### ABOUT THIS TASK:
Every line in the records below between the one holding "komprimeringsprogram? Hvordan kan" and the one holding "af dette kommet", inclusive, is to be set down exactly; all other lines are to be left out.
MATERIAL TO PROCESS Block Start
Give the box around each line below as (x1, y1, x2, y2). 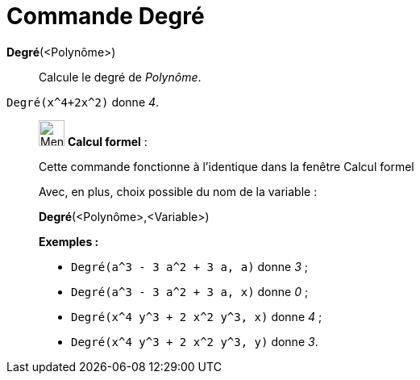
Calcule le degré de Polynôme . (39, 69, 202, 84)
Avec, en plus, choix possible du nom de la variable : (39, 184, 318, 198)
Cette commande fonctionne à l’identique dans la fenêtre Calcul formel (39, 159, 414, 173)
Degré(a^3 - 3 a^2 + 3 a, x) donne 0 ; (71, 284, 309, 299)
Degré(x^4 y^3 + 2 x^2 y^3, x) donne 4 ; (71, 309, 322, 324)
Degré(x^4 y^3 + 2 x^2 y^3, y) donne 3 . (71, 334, 318, 349)
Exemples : (39, 234, 99, 248)
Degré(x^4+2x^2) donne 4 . (6, 94, 160, 109)
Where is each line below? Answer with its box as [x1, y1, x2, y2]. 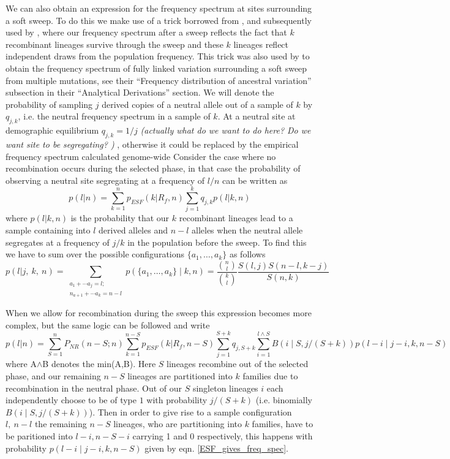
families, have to [252, 417, 313, 430]
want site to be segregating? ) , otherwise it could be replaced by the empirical [6, 137, 299, 150]
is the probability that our [70, 211, 170, 224]
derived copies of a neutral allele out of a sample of [102, 97, 293, 110]
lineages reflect [233, 37, 289, 50]
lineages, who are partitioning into [113, 417, 242, 430]
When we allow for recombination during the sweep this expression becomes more [6, 306, 312, 319]
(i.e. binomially [255, 393, 312, 406]
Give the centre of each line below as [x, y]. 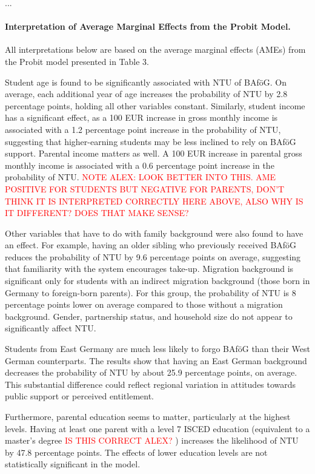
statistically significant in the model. [73, 464]
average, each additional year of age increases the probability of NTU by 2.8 [146, 94]
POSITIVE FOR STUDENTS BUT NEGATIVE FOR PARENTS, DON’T [145, 188]
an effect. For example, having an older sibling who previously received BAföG [151, 245]
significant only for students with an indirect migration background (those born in [157, 281]
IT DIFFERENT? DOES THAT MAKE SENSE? [97, 213]
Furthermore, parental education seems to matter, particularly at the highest [148, 417]
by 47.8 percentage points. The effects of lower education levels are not [136, 452]
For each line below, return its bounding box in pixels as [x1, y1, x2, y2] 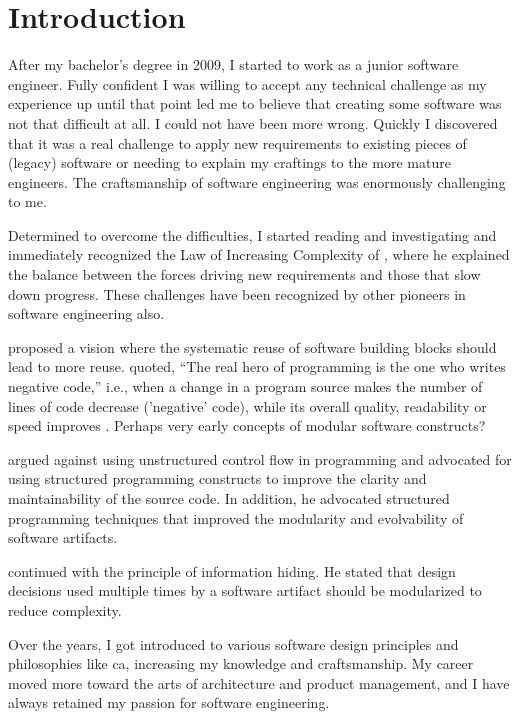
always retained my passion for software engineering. [8, 692, 330, 713]
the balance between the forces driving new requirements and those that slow [8, 264, 481, 285]
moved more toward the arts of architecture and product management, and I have [8, 672, 510, 693]
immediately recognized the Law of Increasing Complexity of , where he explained [8, 244, 510, 265]
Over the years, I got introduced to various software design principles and [8, 633, 459, 654]
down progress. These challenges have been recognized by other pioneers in [8, 283, 466, 304]
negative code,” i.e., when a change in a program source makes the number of [8, 376, 483, 397]
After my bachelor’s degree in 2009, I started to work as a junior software [8, 54, 459, 75]
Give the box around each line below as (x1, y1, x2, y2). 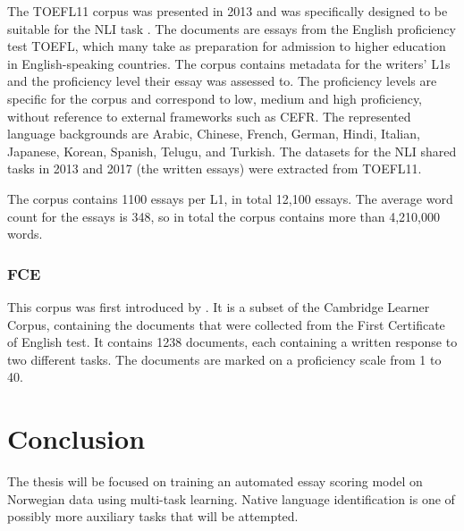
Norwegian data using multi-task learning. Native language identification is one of (7, 489, 455, 508)
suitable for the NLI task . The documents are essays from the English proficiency (7, 19, 456, 38)
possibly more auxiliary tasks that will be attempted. (7, 507, 299, 526)
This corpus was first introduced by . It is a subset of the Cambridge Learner (7, 297, 430, 316)
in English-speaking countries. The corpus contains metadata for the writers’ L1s (7, 54, 451, 72)
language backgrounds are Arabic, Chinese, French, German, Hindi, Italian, (7, 124, 420, 143)
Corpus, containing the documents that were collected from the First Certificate (7, 315, 445, 333)
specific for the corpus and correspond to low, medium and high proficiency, (7, 88, 423, 107)
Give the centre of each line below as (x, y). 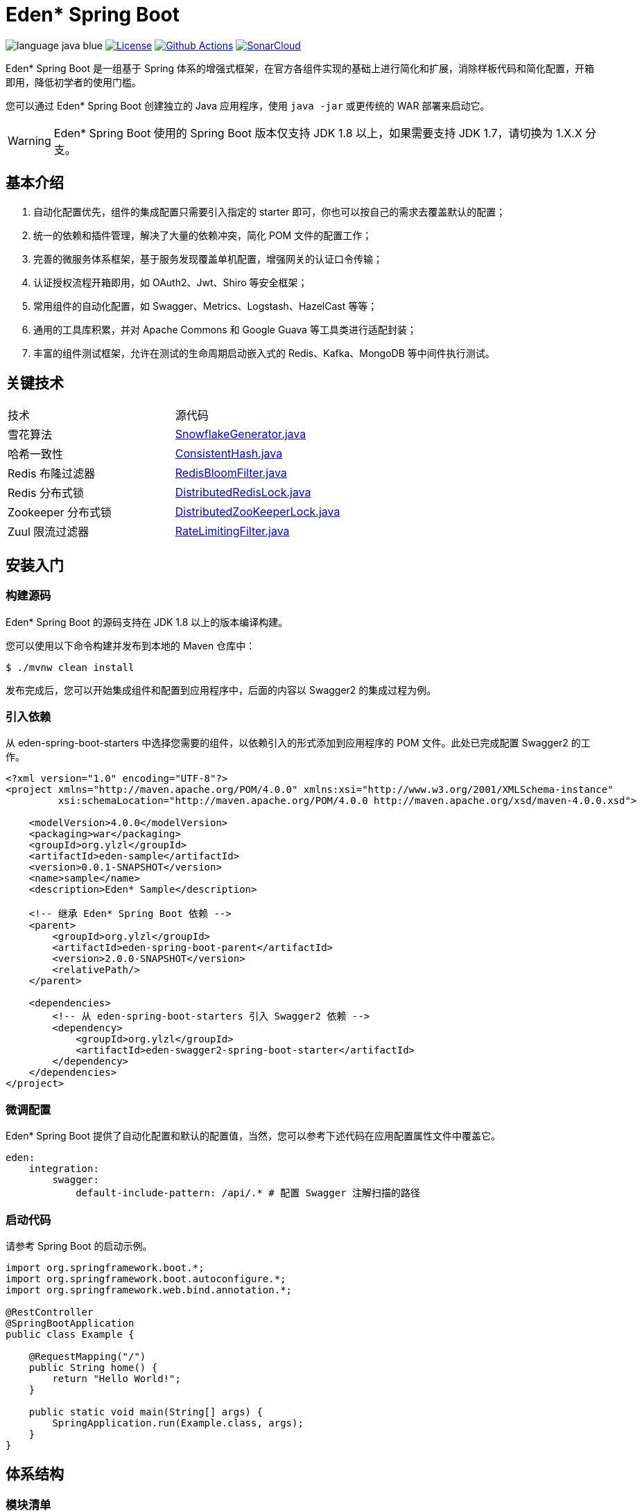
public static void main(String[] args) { (146, 1412)
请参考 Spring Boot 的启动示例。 (79, 1246)
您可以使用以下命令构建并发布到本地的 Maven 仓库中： (131, 645)
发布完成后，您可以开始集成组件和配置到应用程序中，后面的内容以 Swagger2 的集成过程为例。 (221, 690)
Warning (29, 140)
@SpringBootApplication (70, 1323)
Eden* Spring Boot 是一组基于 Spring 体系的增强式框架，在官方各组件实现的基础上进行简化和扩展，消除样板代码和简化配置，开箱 (300, 68)
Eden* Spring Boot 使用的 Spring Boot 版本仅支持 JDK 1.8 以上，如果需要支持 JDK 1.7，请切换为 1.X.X (318, 133)
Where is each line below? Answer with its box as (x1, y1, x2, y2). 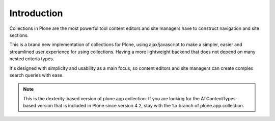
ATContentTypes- (200, 95, 238, 101)
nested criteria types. (9, 56, 54, 62)
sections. (9, 32, 29, 38)
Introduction (9, 8, 63, 19)
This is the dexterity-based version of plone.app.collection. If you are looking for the (23, 95, 200, 101)
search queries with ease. (9, 72, 64, 78)
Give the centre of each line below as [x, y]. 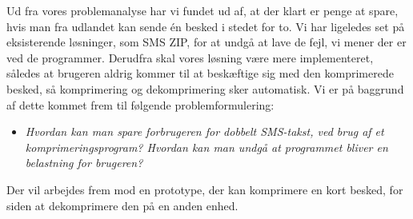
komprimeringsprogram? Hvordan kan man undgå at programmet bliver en [206, 147]
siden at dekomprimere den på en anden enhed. [122, 205]
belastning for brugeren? [84, 163]
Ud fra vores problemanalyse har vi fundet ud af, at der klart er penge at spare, [202, 10]
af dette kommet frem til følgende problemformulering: [140, 104]
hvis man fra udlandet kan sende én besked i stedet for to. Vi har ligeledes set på [206, 26]
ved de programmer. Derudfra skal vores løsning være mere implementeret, [190, 57]
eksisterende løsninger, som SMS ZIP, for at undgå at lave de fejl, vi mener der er [206, 42]
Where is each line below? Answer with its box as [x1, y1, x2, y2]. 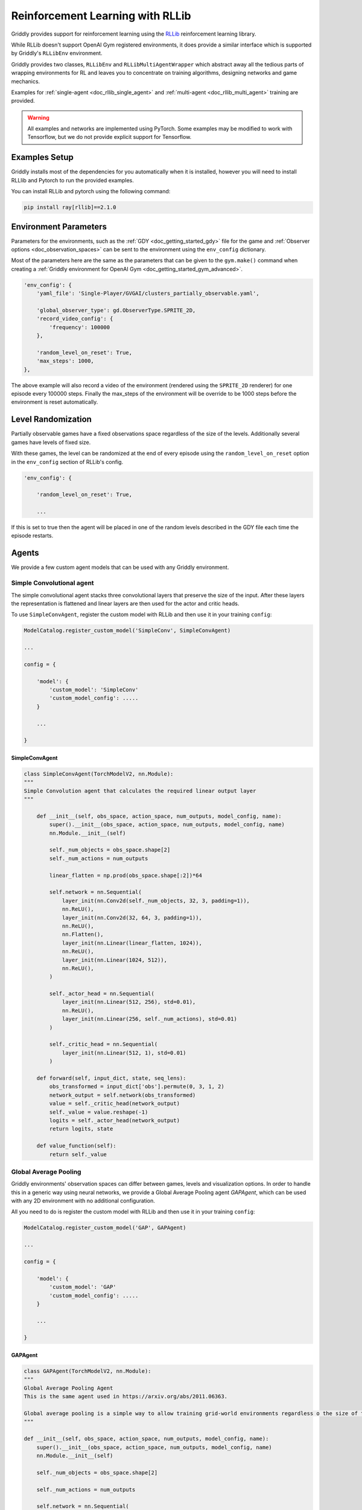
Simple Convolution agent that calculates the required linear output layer [24, 787, 256, 794]
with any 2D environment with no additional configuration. [11, 1197, 155, 1204]
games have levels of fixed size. [11, 439, 91, 446]
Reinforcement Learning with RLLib [11, 9, 191, 22]
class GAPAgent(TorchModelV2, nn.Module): [24, 1368, 151, 1375]
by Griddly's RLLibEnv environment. [11, 50, 103, 57]
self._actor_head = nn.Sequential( [49, 991, 155, 997]
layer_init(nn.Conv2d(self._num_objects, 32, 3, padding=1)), [62, 897, 250, 904]
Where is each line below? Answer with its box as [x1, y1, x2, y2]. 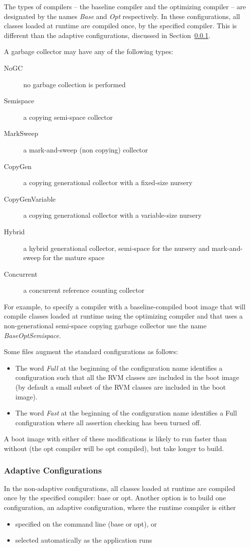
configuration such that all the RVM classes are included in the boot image [15, 372, 239, 382]
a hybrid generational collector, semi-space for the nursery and [23, 243, 210, 253]
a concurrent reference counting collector [23, 285, 144, 295]
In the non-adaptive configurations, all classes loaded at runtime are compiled [4, 483, 235, 493]
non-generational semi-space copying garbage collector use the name [4, 321, 207, 331]
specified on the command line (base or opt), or [15, 518, 157, 529]
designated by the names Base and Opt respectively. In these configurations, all [4, 11, 240, 21]
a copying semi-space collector [23, 112, 113, 122]
MATERIAL TO PROCESS Block End
### SOLUTION TO THIS EXERCISE:
komprimeringsprogram? Hvordan kan man undgå at programmet bliver en [206, 147]
siden at dekomprimere den på en anden enhed. [122, 205]
belastning for brugeren? [84, 163]
Ud fra vores problemanalyse har vi fundet ud af, at der klart er penge at spare, [202, 10]
af dette kommet frem til følgende problemformulering: [140, 104]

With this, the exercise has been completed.